Enhancing the Performance of Broadband Sb2Se3/Ga2O3 Self-Powered Photodetectors via Modulation of Ga2O3 Surface States and Their Application in All-Day Corona Detection

Abstract

The technology for photodetection and localization of corona discharge typically necessitates the integration of various photodetectors (PDs) with different photoresponse bands and relies on external power supplies. A self-powered PD was fabricated utilizing the Sb₂Se₃/Ga₂O₃ heterojunction, exhibiting a broadband photoresponse from solar-blind ultraviolet (SBUV) to visible (Vis) and near-infrared (NIR) bands. The surface states of Ga₂O₃ nanorod array (NR) films were modulated by treatment with hydrogen peroxide (H₂O₂) solution for different periods of time to suppress the interface recombination of photogenerated carriers in type-I heterojunctions.
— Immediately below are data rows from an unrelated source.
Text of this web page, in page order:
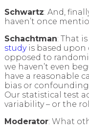
Schwartz: And,
haven’t once
Schachtman: That
studyis based upon
opposed to
we haven’t even
have a reasonable
bias or
Our statistical test
variability – or the
Moderator: What

The H₂O₂ treatment resulted in increased hydroxyl groups (-OH) and decreased oxygen vacancies in Ga₂O₃ NRs. The -OH can facilitate oxygen molecule (O₂) adsorption in Ga₂O₃ NRs and form O₂^- to consume photogenerated holes to reduce the recombination of photogenerated carriers. However, the decrease of oxygen vacancies will cause a decline in the concentration of electrons in Ga₂O₃ NRs to hinder the carrier transport. Ultimately, the optimized Al/Sb₂Se₃/Ga₂O₃/FTO PD, subjected to H₂O₂ treatment for 4 min, demonstrated responsivities of 3.3, 130, and 180 mA/W under 254, 525, and 850 nm light illumination without applying a bias voltage, respectively. The utilization of oxygen adsorption and desorption processes to regulate the recombination of photogenerated carriers at the interface is an effective strategy for improving the performance of I-type heterojunction self-powered PDs. An approach was conceptually proposed for all-day real-time corona discharge monitoring in high-voltage transmission lines by utilizing the broadband photoresponse characteristic of PDs. The SBUV photoresponse was applied for the capture of SBUV light signals generated by corona discharge. The photoresponse in Vis and NIR light bands was employed to provide background information on corona discharge in both strong light conditions during daytime and weak light conditions during nighttime. The results provide a low power and miniaturized solution for the digitalization of the Power Internet of Things (IoT) and enable real-time monitoring of high-voltage transmission lines.

Keywords: Corona discharge detection; Ga2O3/Sb2Se3; broadband photoresponse; self-powered photodetector; surface state modulation.